SOURCE MATERIAL =>

****************************************

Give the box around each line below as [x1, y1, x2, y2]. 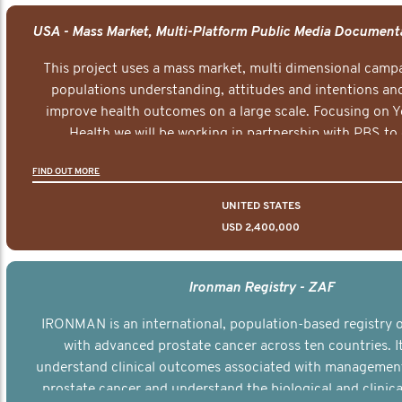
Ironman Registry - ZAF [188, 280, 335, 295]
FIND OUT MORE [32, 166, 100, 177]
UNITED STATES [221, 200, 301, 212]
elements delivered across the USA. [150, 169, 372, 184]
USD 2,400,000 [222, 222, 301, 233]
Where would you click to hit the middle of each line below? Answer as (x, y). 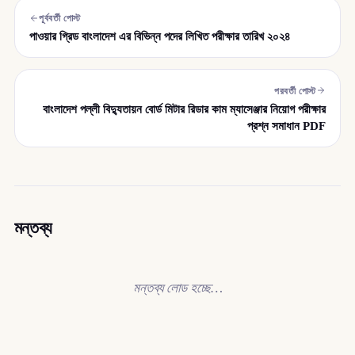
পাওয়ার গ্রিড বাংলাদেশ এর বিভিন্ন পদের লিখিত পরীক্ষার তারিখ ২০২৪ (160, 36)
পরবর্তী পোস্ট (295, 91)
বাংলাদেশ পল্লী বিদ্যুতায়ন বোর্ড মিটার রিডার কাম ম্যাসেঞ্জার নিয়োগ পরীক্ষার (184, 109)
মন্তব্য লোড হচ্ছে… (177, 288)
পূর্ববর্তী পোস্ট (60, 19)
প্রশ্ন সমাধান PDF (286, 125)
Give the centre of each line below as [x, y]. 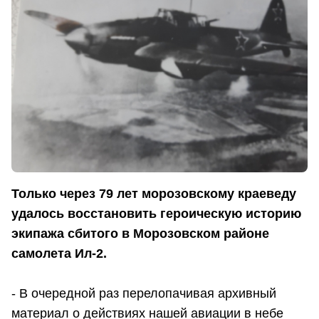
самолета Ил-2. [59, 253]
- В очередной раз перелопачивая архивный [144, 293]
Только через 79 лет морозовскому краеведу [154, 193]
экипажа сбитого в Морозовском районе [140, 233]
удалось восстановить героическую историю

****************************************

Give an exact copy of the listing, without its pictures.

RESPONSE FOR THIS EXERCISE =>
Give the box around each line below as [x1, y1, x2, y2]. 
Ironman Registry - ZAF [188, 280, 335, 295]
FIND OUT MORE [32, 166, 100, 177]
UNITED STATES [221, 200, 301, 212]
elements delivered across the USA. [150, 169, 372, 184]
USD 2,400,000 [222, 222, 301, 233]
Where would you click to hit the middle of each line below? Answer as (x, y). 
পাওয়ার গ্রিড বাংলাদেশ এর বিভিন্ন পদের লিখিত পরীক্ষার তারিখ ২০২৪ (160, 36)
পরবর্তী পোস্ট (295, 91)
বাংলাদেশ পল্লী বিদ্যুতায়ন বোর্ড মিটার রিডার কাম ম্যাসেঞ্জার নিয়োগ পরীক্ষার (184, 109)
মন্তব্য লোড হচ্ছে… (177, 288)
পূর্ববর্তী পোস্ট (60, 19)
প্রশ্ন সমাধান PDF (286, 125)
Give the centre of each line below as [x, y]. 
самолета Ил-2. [59, 253]
- В очередной раз перелопачивая архивный [144, 293]
Только через 79 лет морозовскому краеведу [154, 193]
экипажа сбитого в Морозовском районе [140, 233]
удалось восстановить героическую историю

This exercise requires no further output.